→ The data
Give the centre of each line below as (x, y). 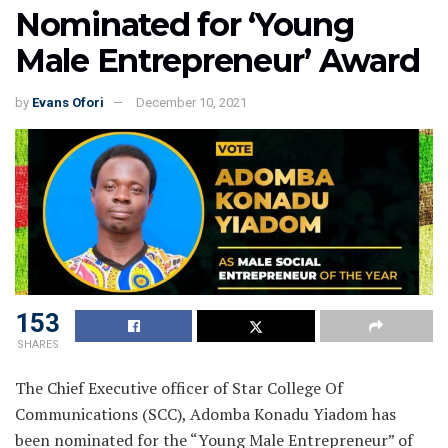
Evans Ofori (68, 102)
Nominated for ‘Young (184, 24)
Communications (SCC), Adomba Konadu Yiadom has (205, 414)
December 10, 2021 (191, 102)
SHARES (37, 345)
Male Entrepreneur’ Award (217, 60)
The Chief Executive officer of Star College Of (179, 388)
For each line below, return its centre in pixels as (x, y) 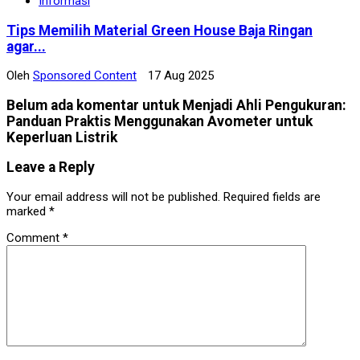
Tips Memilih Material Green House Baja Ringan (160, 30)
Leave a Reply (51, 168)
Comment (35, 237)
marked (28, 211)
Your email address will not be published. (113, 196)
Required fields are (272, 196)
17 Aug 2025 (179, 76)
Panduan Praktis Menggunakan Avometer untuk (160, 121)
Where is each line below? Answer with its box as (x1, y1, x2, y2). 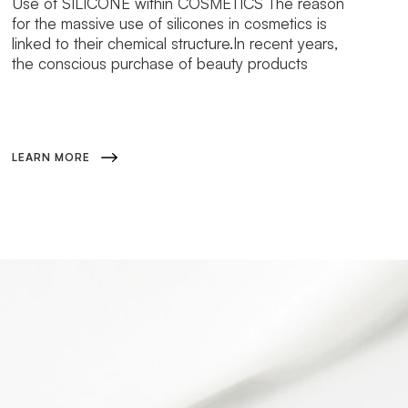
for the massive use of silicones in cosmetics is (12, 13, 328, 33)
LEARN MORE (12, 149, 91, 164)
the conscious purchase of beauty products (12, 53, 309, 73)
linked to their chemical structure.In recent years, (12, 33, 339, 53)

→ Exercise directions
Transcribe all of the data above verbatim but omit every picture.

→ Solution for this problem
Give the centre of each line below as (x, y). 
Evans Ofori (68, 102)
Nominated for ‘Young (184, 24)
Communications (SCC), Adomba Konadu Yiadom has (205, 414)
December 10, 2021 (191, 102)
SHARES (37, 345)
Male Entrepreneur’ Award (217, 60)
The Chief Executive officer of Star College Of (179, 388)
For each line below, return its centre in pixels as (x, y) 
Tips Memilih Material Green House Baja Ringan (160, 30)
Leave a Reply (51, 168)
Comment (35, 237)
marked (28, 211)
Your email address will not be published. (113, 196)
Required fields are (272, 196)
17 Aug 2025 (179, 76)
Panduan Praktis Menggunakan Avometer untuk (160, 121)
Where is each line below? Answer with its box as (x1, y1, x2, y2). 
for the massive use of silicones in cosmetics is (12, 13, 328, 33)
LEARN MORE (12, 149, 91, 164)
the conscious purchase of beauty products (12, 53, 309, 73)
linked to their chemical structure.In recent years, (12, 33, 339, 53)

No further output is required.